While it is known that proximity to slowly flowing or stagnant bodies of water is a risk factor for M. ulcerans infection, the exact mode of transmission is unknown (4). This is partly because there is no molecular typing method that has sufficiently high resolution for microepidemiological analyses. The apparent lack of genetic diversity of M. ulcerans in individual geographical regions (7, 8, 16, 19-21) is indicative of a clonal population structure. Genetic analyses have suggested that M. ulcerans recently diverged from M. marinum (5, 21, 26), which is a well-known fish pathogen and can cause limited granulomatous skin infections in humans (10, 11, 13). One of the hallmarks of the emergence of M. ulcerans as a more severe pathogen is the acquisition of a 174-kb plasmid bearing a cluster of genes necessary for the synthesis of the macrolide toxin mycolactone, which is responsible for the massive tissue destruction seen in BU (22).

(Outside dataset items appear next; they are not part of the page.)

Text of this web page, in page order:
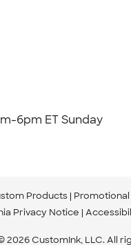
6pm ET Sunday
Products
Privacy Notice
2026 CustomInk, LLC. All
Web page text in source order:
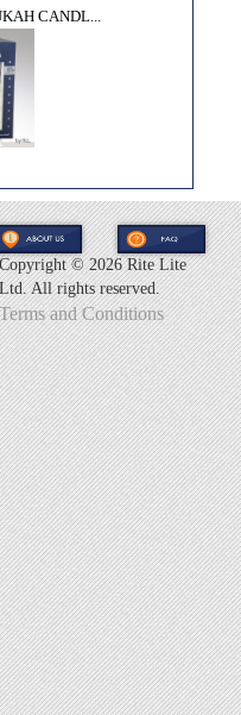
CANDL...
Copyright ©2026 Rite Lite
Ltd. All rights reserved.
Terms and Conditions
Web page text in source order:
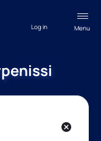
Menu
Log in
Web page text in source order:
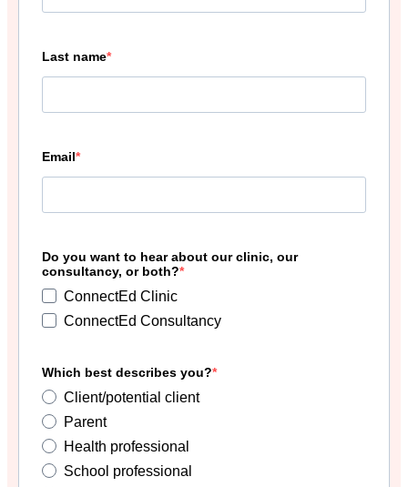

Variable number of tandem repeat (VNTR) typing is a PCR-based technique for identifying alleles of defined regions of DNA that contain variable numbers of copies of short sequence stretches. The resolution of the method is cumulative and can be increased by inclusion of additional loci. Tandem repeats are easily identified from genome sequence data, measurement of PCR fragment sizes is relatively straightforward, and VNTR typing data from different laboratories can be digitalized and compared. The availability of complete genomic sequences has facilitated identification of repetitive genetic elements of M. tuberculosis (12, 15, 24, 25), M. bovis (14, 18), and M. avium (6), including short tandem repeats designated exact tandem repeats and mycobacterial interspersed repetitive units (MIRUs). Strain typing with these sets of polymorphic loci is becoming an important tool in the epidemiological analysis of tuberculosis (9), and ordinary agarose gel electrophoretic separation of PCR products is usually sufficient to estimate the number of repeat units in an allele. In a study of M. bovis strains from Chad, VNTR typing of a distinct number of loci was most discriminative for strains of the same clone (14).

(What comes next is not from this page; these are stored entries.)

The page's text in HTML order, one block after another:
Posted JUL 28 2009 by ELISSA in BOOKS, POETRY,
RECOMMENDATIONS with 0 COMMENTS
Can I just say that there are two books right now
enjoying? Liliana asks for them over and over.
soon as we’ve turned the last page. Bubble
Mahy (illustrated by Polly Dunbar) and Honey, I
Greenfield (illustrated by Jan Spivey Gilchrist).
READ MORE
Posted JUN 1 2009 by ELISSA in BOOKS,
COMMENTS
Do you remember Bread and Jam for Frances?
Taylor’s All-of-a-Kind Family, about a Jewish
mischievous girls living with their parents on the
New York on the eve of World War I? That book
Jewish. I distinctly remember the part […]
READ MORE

More recently, MIRUs and other VNTRs have also been described for M. ulcerans and M. marinum (3, 23) typing. Most of the described sequences are orthologues of sequences in the M. tuberculosis genome database, and the resolution seems to be comparable to that of the currently most discriminatory methods, 2426 PCR analysis (19) and IS2404-Mtb2 PCR (2), which discriminate among isolates having different geographical origins but not among strains from different regions of Africa where the organisms are endemic.

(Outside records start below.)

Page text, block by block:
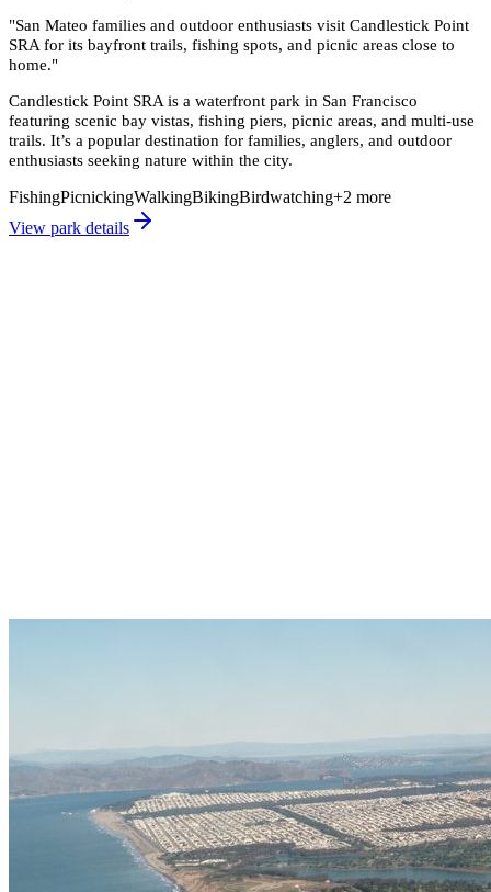
"San Mateo families and outdoor enthusiasts visit Candlestick Point
SRA for its bayfront trails, fishing spots, and picnic areas close to
home."
Candlestick Point SRA is a waterfront park in San Francisco
featuring scenic bay vistas, fishing piers, picnic areas, and multi-use
trails. It’s a popular destination for families, anglers, and outdoor
enthusiasts seeking nature within the city.
FishingPicnickingWalkingBikingBirdwatching+2 more
View park details
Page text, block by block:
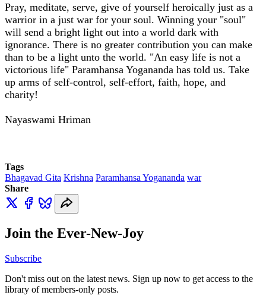
Pray, meditate, serve, give of yourself heroically just as a
warrior in a just war for your soul. Winning your "soul"
will send a bright light out into a world dark with
ignorance. There is no greater contribution you can make
than to be a light unto the world. "An easy life is not a
victorious life" Paramhansa Yogananda has told us. Take
up arms of self-control, self-effort, faith, hope, and
charity!
Nayaswami Hriman
Tags
Bhagavad Gita Krishna Paramhansa Yogananda war
Share
Join the Ever-New-Joy
Subscribe
Don't miss out on the latest news. Sign up now to get access to the
library of members-only posts.

We describe in this report a new M. ulcerans-specific VNTR locus (ST1) which together with the previously described MIRU 1 locus (23) differentiated clinical isolates from Ghana into groups with three VNTR allele combinations.
MATERIALS AND METHODS
Identification of the VNTR locus ST1. Tandem repeat finder software (http://www.c3.biomath.mssm.edu/trf.thml) was used to screen the M. marinum sequence data bank (www.sanger.ac.uk/projects/M_marinum) and to identify a tandem repeat-containing locus which was designated ST1. This locus is present both in M. marinum and in M. ulcerans (http://genopole.pasteur.fr/Mulc/BuruList.html), but it is not present in M. tuberculosis (http://www.sanger.ac.uk/Projects/M_tuberculosis). A forward primer (CTGAGGGGATTTCACGACCAG) and a reverse primer (CGCCACCCGCGGACACAGTCG) located in the sequences flanking the identified locus that yielded a 423-bp PCR product were designed. Genomic sequences corresponding to the primers were 100% identical for M. marinum and M. ulcerans.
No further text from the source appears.